ISSN : 2146-3123
E-ISSN : 2146-3131

Acute Unilateral Swelling of Parotid Gland After General Anesthesia: Anesthesia Mumps
Erhan Özyurt1, Gülsüm Ekin Sarı2, Selen Doğan2
1Clinic of Anesthesiology and Reanimation, University of Health Sciences, Antalya Training and Research Hospital, Antalya, Turkey
2Clinic of Obstetrics and Gynecology, University of Health Sciences, Antalya Training and Research Hospital, Antalya, Turkey
DOI : 10.4274/balkanmedj.galenos.2019.2019.6.103
Pages : 363-363

To the Editor,

Anesthesia mumps is a unilateral or bilateral acute swelling of the parotid glands that develops after a surgery (1-4). It was first described in 1960, and the incidence is reported to be 0.16%-0.2% (5). However, the mechanisms that lead to anesthesia mumps have not yet been elucidated. We aimed to raise awareness of a rare case of anesthesia mumps, among both the anesthesia and the surgical teams.

Total abdominal hysterectomy and debulking surgery were planned for a 46-year-old female patient due to endometrium cancer. She did not have any co-morbid disease or abnormal laboratory findings before the surgery. In the operating room, after preoxygenation with 100% oxygen, we applied anesthesia induction with 0.2 mg/kg midazolam, 2.5 mg/kg propofol, 1 mcg/kg fentanyl, and 0.6 mg/kg rocuronium. We continued mask ventilation for 2 minutes with an average airway pressure of 20 cm H2O. After the endotracheal intubation, we used 50% oxygen and 50% air, 6 volume% desflurane, 0.5 mcg/kg/min remifentanil infusion, and 0.15 mg/kg rocronium for anesthesia maintenance.
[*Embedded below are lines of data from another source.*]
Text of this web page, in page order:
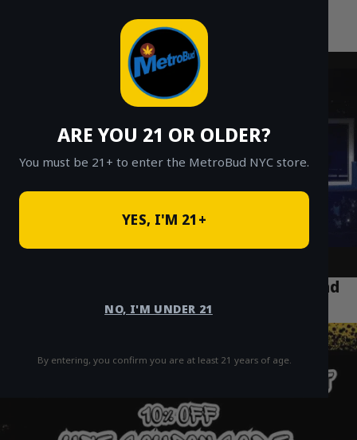
ARE YOU 21 OR OLDER?
You must be 21+ to enter the MetroBud NYC store.
YES, I'M 21+
NO, I'M UNDER 21
By entering, you confirm you are at least 21 years of age.
Fast Weed Delivery in NYC
The Best Indica Strains for NYC Sleep and
Relaxation
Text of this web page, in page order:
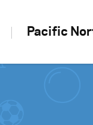
Pacific

The operation was performed in supine position and lasted for 5 hours. During the operation, we administered 3,000 mL of crystalloid, 2 units of erythrocyte suspension, and 2 units of fresh frozen plasma to the patient. At the end of the operation, we extubated the patient using 2 mg/kg sugammadex and administered 1 g paracetamol and 100 mg tramadol for postoperative pain management. However, a sudden, painless swelling occurred in the right parotid region at the 5th hour postoperatively. The patient was diagnosed with acute parotitis on physical examination and ultrasonography after an otorhinolaryngology consultation. We administered dexamethasone, non-steroid anti-inflammatory drugs, warm compression, and maintained hydration. The complaints regressed on the 11th postoperative day, and the patient was discharged. An informed consent was obtained from the patient to publish data regarding her case.
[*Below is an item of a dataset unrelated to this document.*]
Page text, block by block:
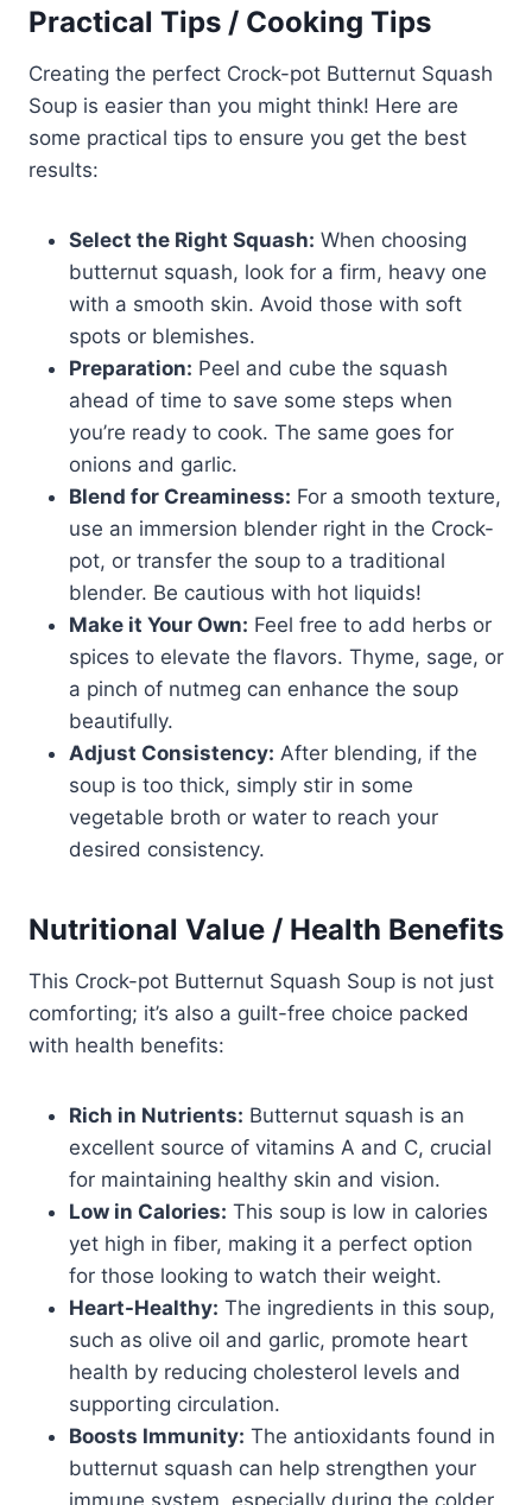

Many factors are thought to play a role in the mechanism of anesthesia mumps (1,5). First, due to muscle relaxation during general anesthesia and positive pressure mask ventilation applied into the mouth, air enters the parotid glands retrogradely and causes pneumoparotitis (3). Additionally, anesthesia mumps may be the result of obstruction of the salivary canal in cases of excessive stress, coughing, and sneezing in patients in whom positive pressure ventilation is continued during awakening from general anesthesia (1). Another mechanism is the over-rotated head position and compression of the parotid gland, resulting in the obstruction of the parotid canal during prolonged operations. Moreover, drugs used during the operation, such as atropine, succinylcholine, morphine, and inhalation anesthesia, can lead to obstruction of the salivary tract in patients who do not achieve adequate hydration, by reducing and thickening salivary secretion (2). We assume this mechanism to be effective in our patient. Anesthesia mumps may regress spontaneously within 48 hours or there may be a need for a longer symptomatic treatment (2,3). Adequate hydration, pain control, and warm compress application can help relieve symptoms.

In conclusion, it is the most important issue to address the concerns of patients and their families by stating that anesthesia mumps is a temporary condition.

Conflict of Interest: No conflict of interest was declared by the authors.